Whether the crops are grown by slaves or free labour doesn't make any difference to whether those crops exhaust the soil. Intensive plantation agriculture does that, no matter whether slave or free are doing the harvesting.
What happened in the OTL western expansion of slavery was that it was simply cheaper to move west and use new lands than it was to use fertilisers and other methods to improve the soil.
That exit valve only applied as long as there was plenty of good cheap land out west, though. It was starting to run out even before the ACW. In the older areas, especially Virginia, planters were starting to turn to animal manures, crop rotation etc to restore the most exhausted soils. (Edmund Ruffin was particularly notable in that regard).
The Confederacy had hoped to expand into what’s now Arizona and New Mexico, but that area is not ideal for large scale farming.
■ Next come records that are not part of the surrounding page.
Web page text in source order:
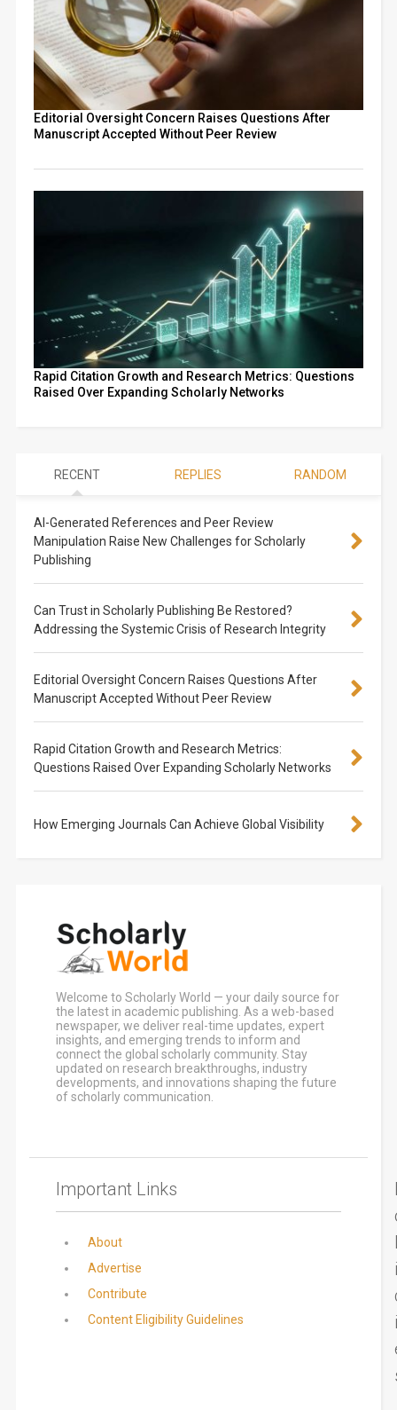
Editorial Oversight Concern Raises Questions After
Manuscript Accepted Without Peer Review
Rapid Citation Growth and Research Metrics: Questions
Raised Over Expanding Scholarly Networks
RECENT REPLIES RANDOM
AI-Generated References and Peer Review
Manipulation Raise New Challenges for Scholarly
Publishing
Can Trust in Scholarly Publishing Be Restored?
Addressing the Systemic Crisis of Research Integrity
Editorial Oversight Concern Raises Questions After
Manuscript Accepted Without Peer Review
Rapid Citation Growth and Research Metrics:
Questions Raised Over Expanding Scholarly Networks
How Emerging Journals Can Achieve Global Visibility
Welcome to Scholarly World — your daily source for
the latest in academic publishing. As a web-based
newspaper, we deliver real-time updates, expert
insights, and emerging trends to inform and
connect the global scholarly community. Stay
updated on research breakthroughs, industry
developments, and innovations shaping the future
of scholarly communication.
Important Links
About
Advertise
Contribute
Content Eligibility Guidelines
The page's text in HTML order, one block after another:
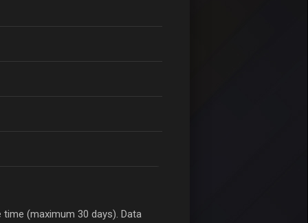
(maximum 30 days). Data
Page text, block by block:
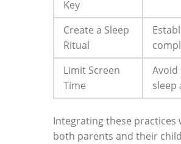
Key
Create a Sleep
Ritual
Limit Screen
Time
sleep
Integrating these
both parents and their
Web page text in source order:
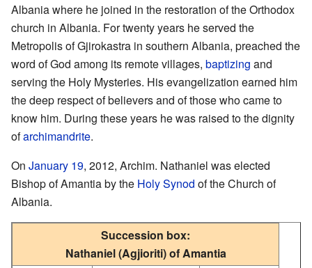
Albania where he joined in the restoration of the Orthodox
church in Albania. For twenty years he served the
Metropolis of Gjirokastra in southern Albania, preached the
word of God among its remote villages, baptizing and
serving the Holy Mysteries. His evangelization earned him
the deep respect of believers and of those who came to
know him. During these years he was raised to the dignity
ofarchimandrite.
On January 19, 2012, Archim. Nathaniel was elected
Bishop of Amantia by the Holy Synod of the Church of
Albania.
Succession box:
Nathaniel (Agjioriti) of Amantia
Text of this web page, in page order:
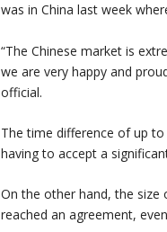
was in China last week
“The Chinese market is
we are very happy and
official.
The time difference of up
having to accept a
On the other hand, the size
reached an agreement,
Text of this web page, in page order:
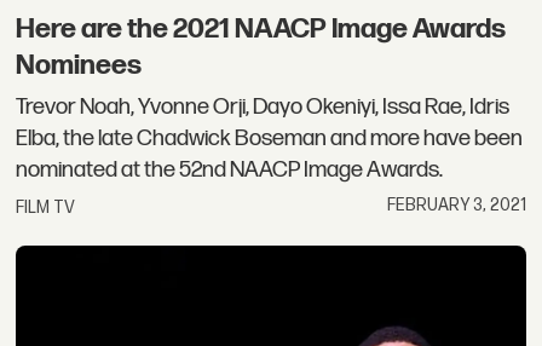
Here are the 2021 NAACP Image Awards
Nominees
Trevor Noah, Yvonne Orji, Dayo Okeniyi, Issa Rae, Idris
Elba, the late Chadwick Boseman and more have been
nominated at the 52nd NAACP Image Awards.
FILM TV FEBRUARY 3, 2021
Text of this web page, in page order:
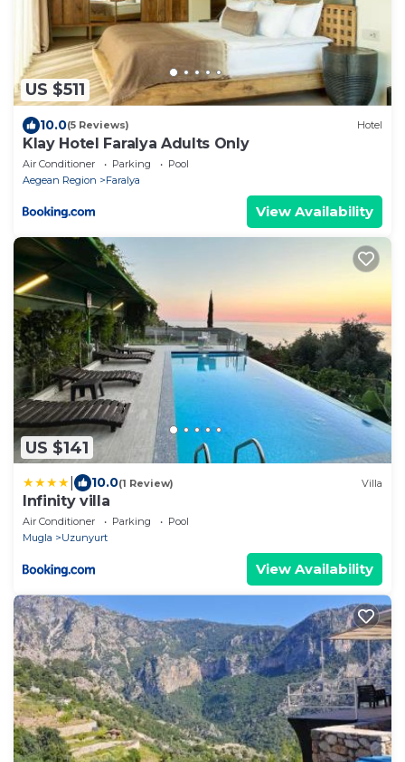
US $511
10.0(5 Reviews) Hotel
Klay Hotel Faralya Adults Only
Air Conditioner Parking
Pool
Aegean Region
Faralya
View Availability
US $141
10.0(1 Review) Villa
Infinity villa
Air Conditioner Parking
Pool
Mugla
Uzunyurt
View Availability
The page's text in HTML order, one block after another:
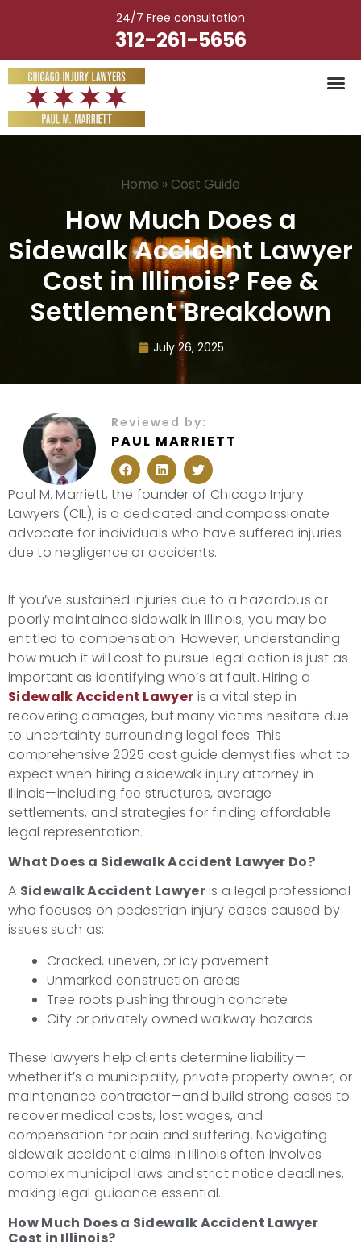
24/7 Free consultation
312-261-5656
Home »Cost Guide
How Much Does a
Sidewalk Accident Lawyer
Cost in Illinois? Fee &
Settlement Breakdown
July 26, 2025
Reviewed by:
PAUL MARRIETT
F
a
c
e
b
o
o
k
L
i
n
k
e
d
i
n
T
w
i
t
t
e
r
Paul M. Marriett, the founder of Chicago Injury
Lawyers (CIL), is a dedicated and compassionate
advocate for individuals who have suffered injuries
due to negligence or accidents.
If you’ve sustained injuries due to a hazardous or
poorly maintained sidewalk in Illinois, you may be
entitled to compensation. However, understanding
how much it will cost to pursue legal action is just as
important as identifying who’s at fault. Hiring a
Sidewalk Accident Lawyer is a vital step in
recovering damages, but many victims hesitate due
to uncertainty surrounding legal fees. This
comprehensive 2025 cost guide demystifies what to
expect when hiring a sidewalk injury attorney in
Illinois—including fee structures, average
settlements, and strategies for finding affordable
legal representation.
What Does a Sidewalk Accident Lawyer Do?
A Sidewalk Accident Lawyeris a legal professional
who focuses on pedestrian injury cases caused by
issues such as:
Cracked, uneven, or icy pavement
Unmarked construction areas
Tree roots pushing through concrete
City or privately owned walkway hazards
These lawyers help clients determine liability—
whether it’s a municipality, private property owner, or
maintenance contractor—and build strong cases to
recover medical costs, lost wages, and
compensation for pain and suffering. Navigating
sidewalk accident claims in Illinois often involves
complex municipal laws and strict notice deadlines,
making legal guidance essential.
How Much Does a Sidewalk Accident Lawyer
Cost in Illinois?
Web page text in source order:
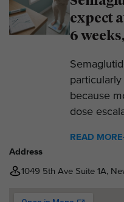
expect
6
because
dose
READ MORE
Address
1049 5th Ave Suite 1A,

Even if you rotated crops to replenish the soil, that’s money out of your pocket for that growing season.
True as far as it goes, but the need to rotate crops/buy fertiliser will come back to bite the new cotton belt areas regardless of whether slavery expands further.
The bottom line is, no one will buy a slave worker if given a cheaper alternative.
True, but the reality is that in virtually all cases, the slaves were cheaper. The only real exception is jobs where the risk of death was so high that it was better to use immigrants. But that was only a rather small percentage of the jobs.